For Catholic Health Initiatives (CHI), returning sick people to good health is more than a business -- it's a mission. Formed in 1996 through the merger of three Catholic hospital systems, the giant not-for-profit organization is one of the largest Catholic hospital operators in the US. It operates more than 70 hospitals and 40 long-term care, assisted-living, and senior residential facilities in 20 states from Washington to Maryland. Its hospitals range from large urban medical centers (many with strong educational and research programs) to small critical-access hospitals in rural areas. All told, the health system has more than 14,000 acute-care beds. It is sponsored by a dozen different congregations of nuns.

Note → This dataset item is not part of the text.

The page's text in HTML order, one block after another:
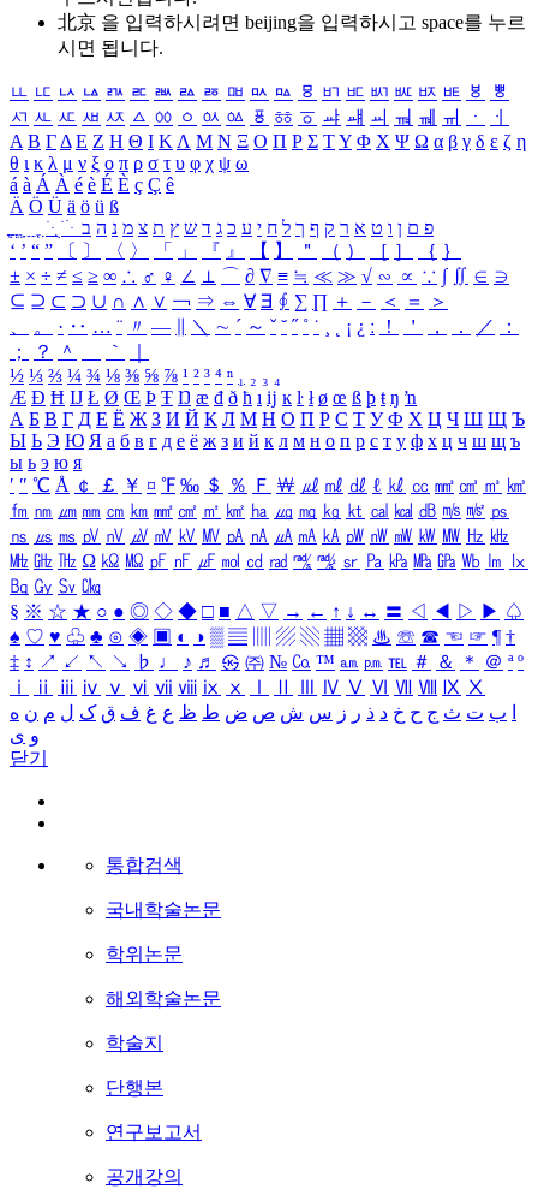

In the years since its founding, the organization has grown through a number of affiliations and acquisitions. In 2012 CHI increased its stake in the Jewish Hospital & St. Mary's HealthCare (JHSMH) system when JHSMH merged with one of CHI's wholly owned divisions, Saint Joseph Health System. The two Kentucky entities merged under a newly formed parent organization, KentuckyOne Health, and became the largest health system in the state. CHI is investing $320 million in KentuckyOne, primarily on IT and equipment upgrades, to help the system strengthen its position in the increasingly competitive and economically challenged health care industry.
In addition, in 2010 CHI affiliate Centura Health added a new hospital when it acquired Mercy Regional Medical Center of Durango, Colorado. Both the Colorado and Kentucky transactions were part of CHI's regional unification strategy, which aims to create a more streamlined organization structure to allow for better coordination of patient care.
CHI has also increased its massive heft by opening new facilities. For example, in 2009 the organization opened the 112-bed St. Anthony's hospital in Washington and the Mercy Medical Center-West Lake with about 150-beds.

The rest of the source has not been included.